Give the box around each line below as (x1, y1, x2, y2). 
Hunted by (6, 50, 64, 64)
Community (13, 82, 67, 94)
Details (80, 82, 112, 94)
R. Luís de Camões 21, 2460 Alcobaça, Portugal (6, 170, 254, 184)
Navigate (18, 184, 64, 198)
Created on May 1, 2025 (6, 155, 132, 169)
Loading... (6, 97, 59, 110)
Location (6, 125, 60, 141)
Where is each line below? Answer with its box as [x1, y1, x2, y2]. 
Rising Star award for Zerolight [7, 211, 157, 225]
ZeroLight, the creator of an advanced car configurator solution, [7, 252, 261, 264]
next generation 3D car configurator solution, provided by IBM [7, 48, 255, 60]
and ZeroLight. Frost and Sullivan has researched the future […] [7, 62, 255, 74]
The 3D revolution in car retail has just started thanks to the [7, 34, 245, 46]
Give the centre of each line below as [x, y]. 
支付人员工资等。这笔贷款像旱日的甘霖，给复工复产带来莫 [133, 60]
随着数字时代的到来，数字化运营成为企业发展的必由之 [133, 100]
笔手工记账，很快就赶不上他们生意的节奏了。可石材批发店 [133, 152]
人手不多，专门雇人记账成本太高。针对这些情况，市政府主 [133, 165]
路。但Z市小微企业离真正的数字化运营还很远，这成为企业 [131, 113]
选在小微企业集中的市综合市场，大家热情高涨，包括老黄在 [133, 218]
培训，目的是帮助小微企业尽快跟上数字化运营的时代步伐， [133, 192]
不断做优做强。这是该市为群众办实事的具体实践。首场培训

----------------

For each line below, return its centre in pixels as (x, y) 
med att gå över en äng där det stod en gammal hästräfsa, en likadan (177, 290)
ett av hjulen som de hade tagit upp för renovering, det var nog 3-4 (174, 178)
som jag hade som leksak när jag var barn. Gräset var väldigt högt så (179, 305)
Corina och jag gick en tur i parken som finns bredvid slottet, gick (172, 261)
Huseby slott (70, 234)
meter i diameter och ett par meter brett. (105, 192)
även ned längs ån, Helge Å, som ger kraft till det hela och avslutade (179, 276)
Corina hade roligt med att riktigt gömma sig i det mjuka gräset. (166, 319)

----------------

- [Task to complete]
Please give again the lines above between the line holding "ZeroLight, the creator" and the line holding "不断做优做强。这是该市为群众办实事的具体实践。首场培训", inclusive, exactly as they are and with nothing added.

- [Problem solution]
ZeroLight, the creator of an advanced car configurator solution, [7, 252, 261, 264]
next generation 3D car configurator solution, provided by IBM [7, 48, 255, 60]
and ZeroLight. Frost and Sullivan has researched the future […] [7, 62, 255, 74]
The 3D revolution in car retail has just started thanks to the [7, 34, 245, 46]
Give the centre of each line below as [x, y]. 
支付人员工资等。这笔贷款像旱日的甘霖，给复工复产带来莫 [133, 60]
随着数字时代的到来，数字化运营成为企业发展的必由之 [133, 100]
笔手工记账，很快就赶不上他们生意的节奏了。可石材批发店 [133, 152]
人手不多，专门雇人记账成本太高。针对这些情况，市政府主 [133, 165]
路。但Z市小微企业离真正的数字化运营还很远，这成为企业 [131, 113]
选在小微企业集中的市综合市场，大家热情高涨，包括老黄在 [133, 218]
培训，目的是帮助小微企业尽快跟上数字化运营的时代步伐， [133, 192]
不断做优做强。这是该市为群众办实事的具体实践。首场培训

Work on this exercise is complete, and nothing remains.